November 08, 1987|JOAN DRAKE | Drake is a Times staff writer.

Sometimes, it's better to take in take-out than to dream the impossible dream. Herewith, a guide to selected take-out places. Follow it and in a half hour or less you can buy all the ingredients for a dinner party--ready to serve!

Sometimes it's better to take in take-out than to dream the impossible dream. Unless you have the oven for it (and you don't), pizza is better purchased than produced. The same can be true for Double Chocolate Mousse Cake or Catfish with Ginger-Garlic Sauce. So if entertaining at home is your idea of a class act, but cooking's not your forte and time is a problem, upscale takeout food can be your salvation. A couple of quick stops at nearby establishments can provide you with the elements of a complete dinner menu.
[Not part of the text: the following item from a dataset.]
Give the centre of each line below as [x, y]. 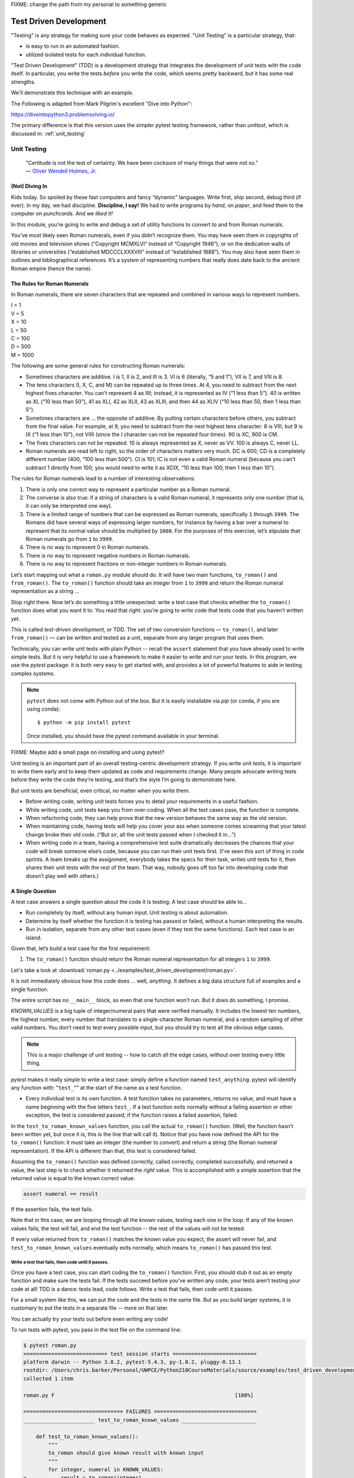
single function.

You then personalize the culinary statement with a creative selection of your own china and accessories. Sound interesting? We thought so. Herewith, a sampling of area takeout firms that will show you how easy entertaining at home can be, especially when your abilities may not be as great as your ambitions.


Trendy Montana Avenue and environs offer a multitude of dinner opportunities. Stop at 7th Heaven for black-bean chili, corn-bread casserole and Louisiana baked chicken. It also offers bread pudding with vanilla sauce to serve for dessert. If you don't plan to serve the food immediately, they'll provide directions for reheating the chili and casserole.

Down the street--at Fireside Market and Cellars--you can pick up beer or soft drinks, along with sour cream, green onions, shredded cheese and black olives to top the chili. Then there's a rich vanilla ice cream that can be served with the bread pudding.

This down-home food calls for casual serving dishes and wicker baskets. Set the table with a blue-and-white-checked tablecloth and napkins, simple dinner plates, flatware and glasses.

7th Heaven, 710 Montana Ave., Santa Monica , (213) 451-0077. Open Monday through Friday, 7 a.m. to 8 p.m.; Saturday and Sunday, 7 a.m. to 7 p.m.

Fireside Market and Cellars, 1421 Montana Ave., Santa Monica, (213) 393-2888. Open Monday through Thursday, 8 a.m. to 9:30 p.m.; Friday and Saturday, 8 a.m. to 10 p.m. and Sunday, 8 a.m. to 9 p.m.


A spectacular Japanese meal can be collected in minutes during a single stop at Little Tokyo Square. Yaohan, the food emporium in this complex, offers a virtual gold mine of menu possibilities.

All types of beautifully prepared sushi come prepacked. Six prepared dinners--vegetable, shrimp, salmon teriyaki, beef teriyaki, chicken teriyaki and salmon--are sold in round cardboard containers that resemble the traditional bamboo steamers. Japanese-style fried chicken and vegetable tempura are offered in the hot deli case, and there's roast chicken for the less adventurous. The market offers a good selection of Japanese tea, beer, wine and sake to go.

Yaohan has a bakery, but you might also want to check out Ginza Ya Fresh Bakery, located just inside the 3rd Street entrance of Little Tokyo Square. An assortment of its pastries, artfully arranged on a lacquered tray, would make an ideal finale to dinner.

This is the type of meal to serve casually around a coffee table. Spread a large tatami mat under the table and supply plenty of pillows for the comfort of guests. Since the food is so artistic in itself, use simple, solid-colored or slightly patterned dishes for serving. Chopsticks and tea and sake service sets will carry through an Oriental theme.

Yaohan, Little Tokyo Square, 333 S. Alameda St., Los Angeles, (213) 687-6699. Open daily, 9:30 a.m. to 8 p.m.

Ginza Ya Fresh Bakery, Little Tokyo Square, 333 S. Alameda St., Los Angeles, (213) 626-1904. Open daily, 9 a.m. to 7 p.m.


One stop at Bristol Farms is all it takes to collect the makings of a casual Italian meal. Let guests graze on antipasto, roasted peppers and eggplant, marinated artichokes and pasta salads from the deli case. You'll also find Italian wines and sparkling Italian mineral water.

After such hearty appetizers, the store's prepared minestrone soup and a loaf of crusty bread can suffice for the entree. Reheat the soup in a kettle on top of the range or in a Crock Pot, the bread in the oven.

In the frozen-food case you'll find Italian ices and ice creams, and just above, packaged Italian cream cake and an assortment of cookies. The store sells coffee beans, but you can also walk across the parking lot to Euro Coffee Roasters and pick up some espresso coffee beans to brew .

Since this is a trattoria-type meal, keep dishes and accessories simple. Some traditional tumbler wine glasses (rather than stemmed) and Italian colors--red, white and green--might be used effectively.